My dear @spinynorman, thanks for those helpful replies. Interestingly, I watched a pleasant video about my Citizen, which was more of a personal story than a review, and the narrator explained that he himself did not bother about the computer linking gubbins that came with the watch, and used and enjoyed the watch itself, on its own merits. Apparently, the manual that originally came with the watch was almost as long and heavy as the Bible. :biggrin:


----------



## spinynorman (Apr 2, 2014)

Always said:


> My dear @spinynorman, thanks for those helpful replies. Interestingly, I watched a pleasant video about my Citizen, which was more of a personal story than a review, and the narrator explained that he himself did not bother about the computer linking gubbins that came with the watch, and used and enjoyed the watch itself, on its own merits.
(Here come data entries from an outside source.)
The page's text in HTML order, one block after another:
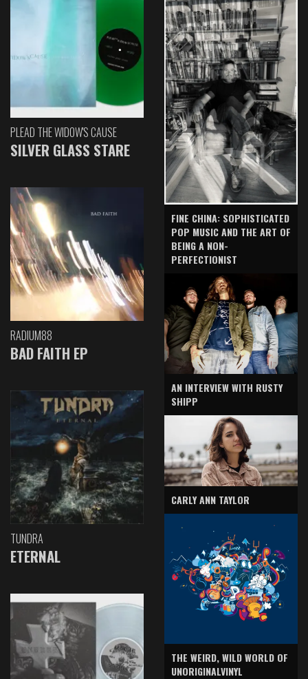
PLEAD THE WIDOW'S CAUSE
SILVER GLASS STARE
RADIUM88
BAD FAITH EP
TUNDRA
ETERNAL
FINE CHINA: SOPHISTICATED
POP MUSIC AND THE ART OF
BEING A NON-
PERFECTIONIST
AN INTERVIEW WITH RUSTY
SHIPP
CARLY ANN TAYLOR
THE WEIRD, WILD WORLD OF
UNORIGINALVINYL
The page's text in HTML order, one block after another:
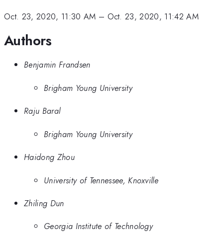
Oct. 23, 2020, 11:30 AM – Oct. 23, 2020, 11:42 AM
Authors
Benjamin Frandsen
Brigham Young University
Raju Baral
Brigham Young University
Haidong Zhou
University of Tennessee, Knoxville
Zhiling Dun
Georgia Institute of Technology
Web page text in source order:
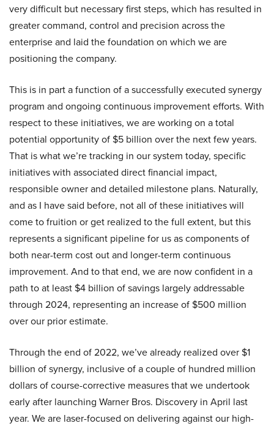
very difficult but necessary first steps, which has resulted in
greater command, control and precision across the
enterprise and laid the foundation on which we are
positioning the company.
This is in part a function of a successfully executed synergy
program and ongoing continuous improvement efforts. With
respect to these initiatives, we are working on a total
potential opportunity of $5 billion over the next few years.
That is what we’re tracking in our system today, specific
initiatives with associated direct financial impact,
responsible owner and detailed milestone plans. Naturally,
and as I have said before, not all of these initiatives will
come to fruition or get realized to the full extent, but this
represents a significant pipeline for us as components of
both near-term cost out and longer-term continuous
improvement. And to that end, we are now confident in a
path to at least $4 billion of savings largely addressable
through 2024, representing an increase of $500 million
over our prior estimate.
Through the end of 2022, we’ve already realized over $1
billion of synergy, inclusive of a couple of hundred million
dollars of course-corrective measures that we undertook
early after launching Warner Bros. Discovery in April last
year. We are laser-focused on delivering against our high-
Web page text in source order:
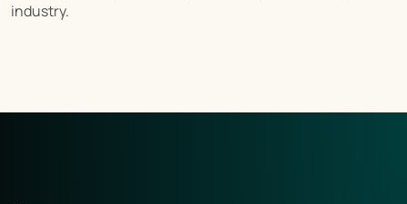
industry.
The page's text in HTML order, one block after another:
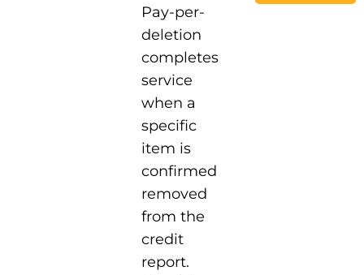
Pay-per-
deletion
completes
service
when a
specific
item is
confirmed
removed
from the
credit
report.
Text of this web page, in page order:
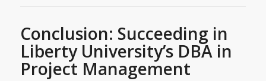
Conclusion: Succeeding in
Liberty University’s DBA in
Project Management
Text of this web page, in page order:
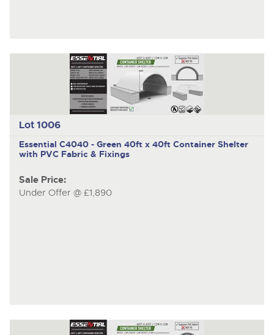
Lot 1006
Essential C4040 - Green 40ft x 40ft Container Shelter
with PVC Fabric & Fixings
Sale Price:
Under Offer @ £1,890
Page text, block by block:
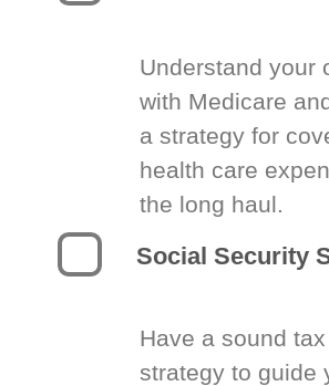
Understand your
with Medicare
a strategy for
health care
the long haul.
Social Security
Have a sound tax
strategy to guide
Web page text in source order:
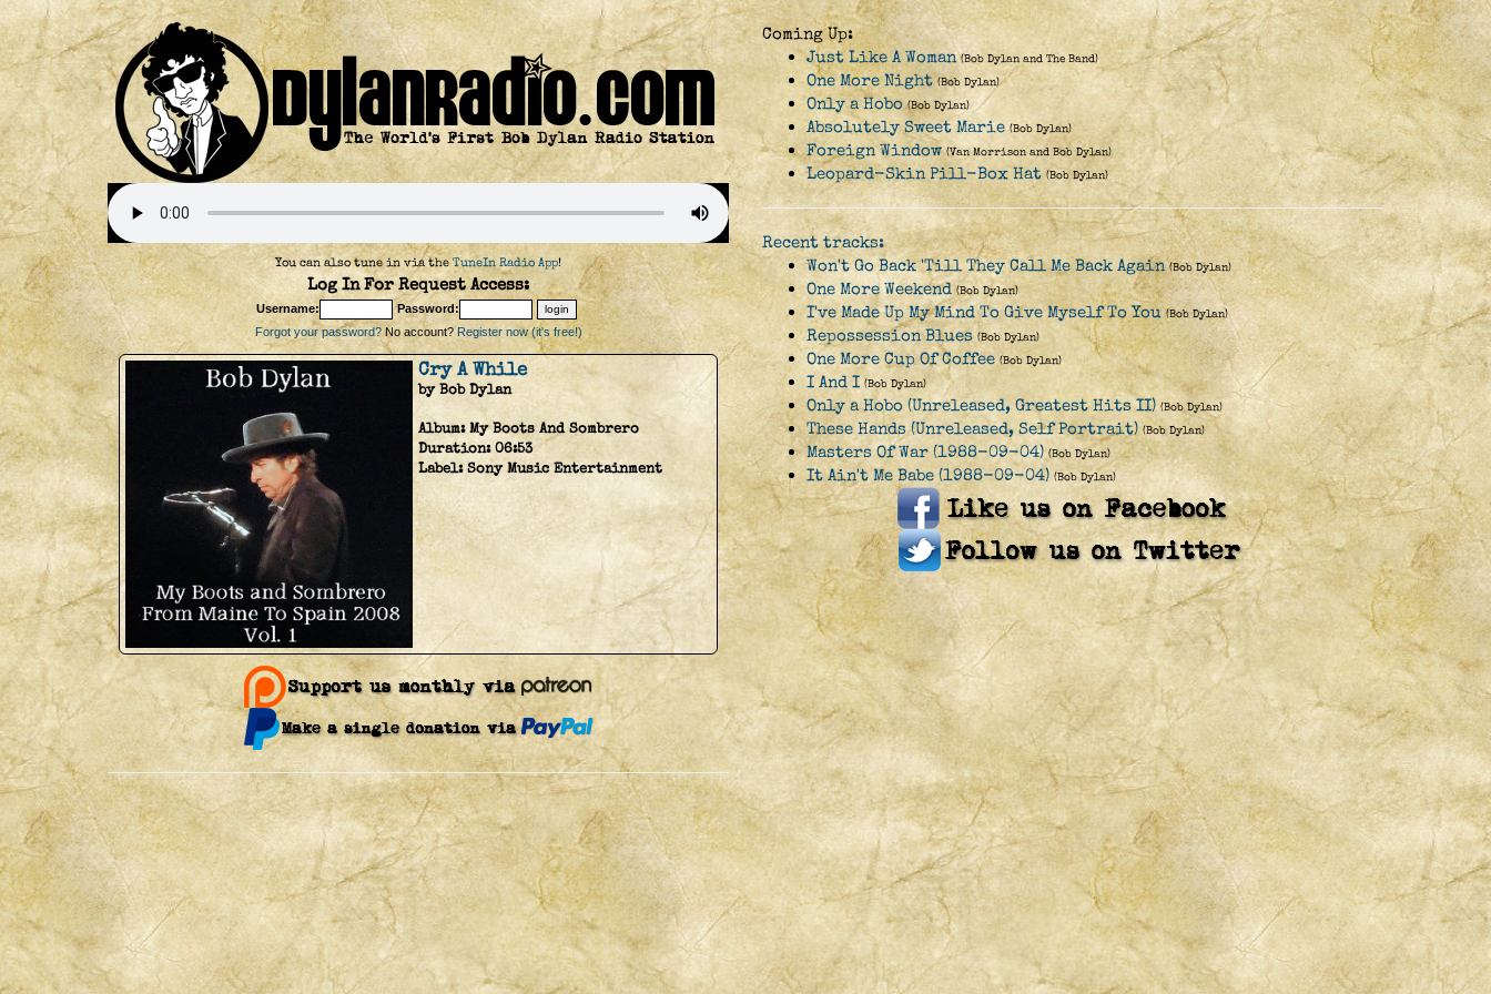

Apparently, the manual that originally came with the watch was almost as long and heavy as the Bible. :biggrin:


 There's a couple of boxed ones on Ebay which show it came with the docking station, a 3.5" diskette, a user guide for the software and a manual for the watch. Software manual does look chunky, but it's probably in 15 different languages. https://www.ebay.co.uk/itm/255714952771


----------



## tall_tim (Jul 29, 2009)

Looked at that eBay listing - "For professional use only" or so it says on the swing tag - kind of limits their market - unless that's aimed at the 3.5" diskette!


----------



## spinynorman (Apr 2, 2014)

tall_tim said:


> Looked at that eBay listing - "For professional use only" or so it says on the swing tag - kind of limits their market - unless that's aimed at the 3.5" diskette!


 I does seem like it was aimed at serious divers. There's another boxed set on Ebay that reveals the system requirements.









You can have it on a 5.25" floppy as well. MS-DOS 3, blimey, that takes me back.


----------